For information address Pocket Books, 1230 Avenue
of the Americas, New York, NY 10020
ISBN: 0-7434-3282-7
POCKET PULSE and colophon are registered trademarks of Simon & Schuster Inc.
For Maryelizabeth Hart and Nancy Holder
My Angels.
Acknowledgments
For this one I have to thank Joss Whedon and David Greenwalt for creating these characters, and David
Boreanaz, Charisma Carpenter, and Glenn Quinn for giving them life.
Thanks also to the publishing commandoes: Caroline Kallas, Debbie Olshan, Liz Shiflett, Micol Ostow,
and especially Lisa Clancy.
And the ground crew: Maryelizabeth, Nancy, Chris, Scott, Holly, Dave, and Belle. Couldn’t have done
it without you.
PROLOGUE
Ireland — four weeks ago
The island rose from the waters off the west coast of Ireland like a great beast thrusting its head up from
the surf. Waves had pounded the island’s sheer rock walls since time began, scouring them clean and
smooth. Thick tall grass carpeted the island’s interior, dotted by the stunted, twisting trees that were all
the strong winds and heavy mists would allow to grow.
No visitor but the winged ones had ever set foot on this island, and even those were soon driven off — if
not by the elements, then by the sense of foreboding that blanketed the place as surely as the
ever-present fog.
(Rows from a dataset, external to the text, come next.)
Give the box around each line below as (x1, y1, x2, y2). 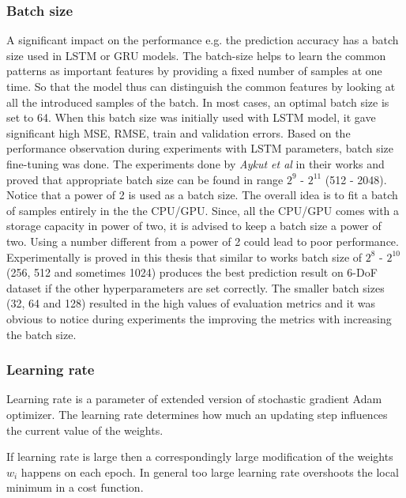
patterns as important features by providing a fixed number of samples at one (6, 62, 382, 79)
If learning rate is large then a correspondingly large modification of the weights (6, 448, 393, 465)
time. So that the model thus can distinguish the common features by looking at (6, 78, 396, 94)
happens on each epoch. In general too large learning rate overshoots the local (21, 463, 399, 480)
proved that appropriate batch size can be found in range (6, 171, 284, 187)
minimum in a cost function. (6, 479, 144, 496)
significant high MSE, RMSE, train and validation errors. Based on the (6, 124, 351, 141)
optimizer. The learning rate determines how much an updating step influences (6, 406, 388, 422)
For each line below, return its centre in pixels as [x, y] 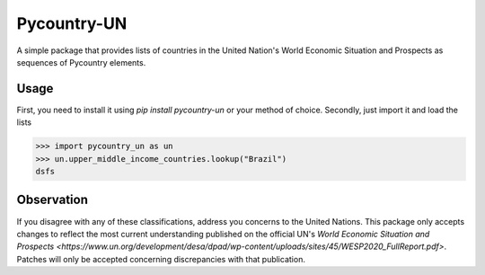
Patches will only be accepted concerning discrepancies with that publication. [161, 259]
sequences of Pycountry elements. [81, 62]
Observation [53, 200]
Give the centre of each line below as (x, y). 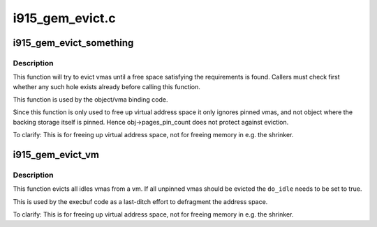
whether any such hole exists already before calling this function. (106, 86)
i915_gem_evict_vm (56, 155)
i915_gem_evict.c (64, 18)
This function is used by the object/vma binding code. (90, 100)
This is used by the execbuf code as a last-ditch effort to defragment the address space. (140, 201)
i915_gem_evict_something (73, 43)
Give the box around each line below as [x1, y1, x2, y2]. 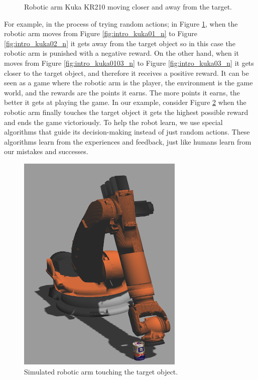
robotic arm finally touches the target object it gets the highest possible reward [4, 106, 248, 117]
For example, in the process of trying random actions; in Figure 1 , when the [4, 18, 238, 29]
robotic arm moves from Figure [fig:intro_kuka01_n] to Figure [4, 28, 197, 39]
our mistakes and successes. [4, 146, 88, 157]
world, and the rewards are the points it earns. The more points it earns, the [4, 87, 240, 97]
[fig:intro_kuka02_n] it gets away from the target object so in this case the [4, 38, 235, 48]
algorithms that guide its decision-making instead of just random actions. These [4, 126, 250, 137]
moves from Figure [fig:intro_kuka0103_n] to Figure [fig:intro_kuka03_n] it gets [4, 57, 254, 68]
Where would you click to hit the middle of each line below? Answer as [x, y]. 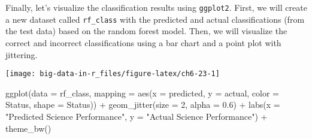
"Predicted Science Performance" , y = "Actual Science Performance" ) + [137, 116]
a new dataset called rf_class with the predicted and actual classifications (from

Ireland, they said, had been rid of snakes by Saint Patrick, but that man was simply
redundant here. No natural creature thatcould leave the island would stay on it more than a night.
According to legend, a force of Celtic warriors had once tried to claim the island because where it sat,
off the end of Blacksod Bay, might have strategic significance to anyone invading that part of Ireland.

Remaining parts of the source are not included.